The only reason McCreevy's rate cut resulted in increased CGT receipts was because there were large accrued but unrealised gains. People were motivated to realise them by the tax cut. But that had to be a one-off; once accrued gains have been realised and taxed, they can't be realised and taxed a second time.
There are two lessons to draw from this.
- First, a CGT rate cut can only lead to a rise in CGT receipts if there are large accrued but unrealised gains, and current CGT rates are operating to disincitivise realisation. That isn't necessarily always the case; you'd need to be satisfied that those conditions prevail now before cutting the CGT rate.
- Secondly, the rise in CGT receipts will be temporary. All other things being equal, after a year or two you would expect to experience a decline in CGT receipts — you've cleared out the backlog of accrued gains, and newly-accruing gains are being taxed at the new, lower rate.
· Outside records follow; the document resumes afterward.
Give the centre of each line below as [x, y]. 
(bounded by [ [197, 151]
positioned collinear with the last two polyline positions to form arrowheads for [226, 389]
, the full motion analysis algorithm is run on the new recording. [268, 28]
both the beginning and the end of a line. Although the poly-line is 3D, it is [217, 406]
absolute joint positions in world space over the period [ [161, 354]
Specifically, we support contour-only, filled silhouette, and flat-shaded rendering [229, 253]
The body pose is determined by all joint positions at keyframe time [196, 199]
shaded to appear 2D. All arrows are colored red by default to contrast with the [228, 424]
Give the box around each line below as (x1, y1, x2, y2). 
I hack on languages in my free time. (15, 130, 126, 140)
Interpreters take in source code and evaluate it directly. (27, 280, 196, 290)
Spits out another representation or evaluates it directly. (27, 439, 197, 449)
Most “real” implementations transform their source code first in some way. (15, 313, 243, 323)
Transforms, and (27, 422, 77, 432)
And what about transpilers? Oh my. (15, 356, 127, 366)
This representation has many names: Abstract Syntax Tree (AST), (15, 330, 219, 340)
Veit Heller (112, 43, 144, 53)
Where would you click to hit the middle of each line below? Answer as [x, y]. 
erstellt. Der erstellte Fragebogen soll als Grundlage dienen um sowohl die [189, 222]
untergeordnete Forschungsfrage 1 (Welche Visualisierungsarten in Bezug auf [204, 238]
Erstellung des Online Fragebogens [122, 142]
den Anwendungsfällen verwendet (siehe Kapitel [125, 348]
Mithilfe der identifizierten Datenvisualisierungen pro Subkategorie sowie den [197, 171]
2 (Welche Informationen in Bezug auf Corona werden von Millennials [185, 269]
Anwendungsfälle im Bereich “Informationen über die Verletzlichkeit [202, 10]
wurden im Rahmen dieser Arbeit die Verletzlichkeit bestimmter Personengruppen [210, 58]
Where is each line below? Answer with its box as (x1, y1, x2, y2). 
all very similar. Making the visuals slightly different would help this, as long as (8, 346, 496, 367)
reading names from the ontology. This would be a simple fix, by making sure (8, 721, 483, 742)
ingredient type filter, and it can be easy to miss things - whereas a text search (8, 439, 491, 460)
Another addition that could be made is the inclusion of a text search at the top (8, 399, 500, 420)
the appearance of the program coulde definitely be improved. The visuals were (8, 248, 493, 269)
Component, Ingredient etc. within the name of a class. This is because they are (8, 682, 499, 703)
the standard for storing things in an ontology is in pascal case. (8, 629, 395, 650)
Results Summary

And that's exactly what happened with the McCreevy cuts — a rise in CGT receipts for two or three years, followed by a reduction. (Receipts rose again from 2003 onwards, but that was because of asset price inflation.)
The second point means that there is a long-term tax cost to the exercise. This is, all going well, masked in the early years by the flushing out of accrued gains, but that is only temporary. If you're going to suffer a tax cost for this, you want to make sure that it goes towards acheiving your objective of stimulating more housing construction.
How did the McCreevy CGT cut affect the rate of housing construction? It didn't, basically. The rate of housing construction, having been static for over a decade, increased steadily from 1993 onwards, and that rate of increase persisted until 2003, after which it rose sharply. The CGT rate cut in 1997 doesn't appear to have had any great effect on the rate of housing construction; there's no evidence that the 40% CGT rate constrained housing construction in the years before 1997, or that the reduction to 20% stimulated housing constructin in the years after 1997. If the rate cut had been presented as a measure to stimulate housing construction, it would have been judged a failure.
History suggests, then, that an across-the-board CGT rate cut is not an efficient or effective way of generating more housing. The reason for this is fairly obvious; most of the assets disposed of to take advantage of the rate cut are not development land. A deeper rate cut, but applying only to development land, looks like a more efficient way to target the policy outcome; a rate cut applying only to development land that did in fact get developed would be more efficient still.
(But no CGT rate cut will be effective unless the problem, or one of the problems, is that the owners of development land are being constrained from make it available for development by the current CGT rate. While that's not implausible, you can't just assume that it's true. If there are othe obstacles, and you don't identify and address them, even a targetted CGT rate cut is not going to acheive very much.)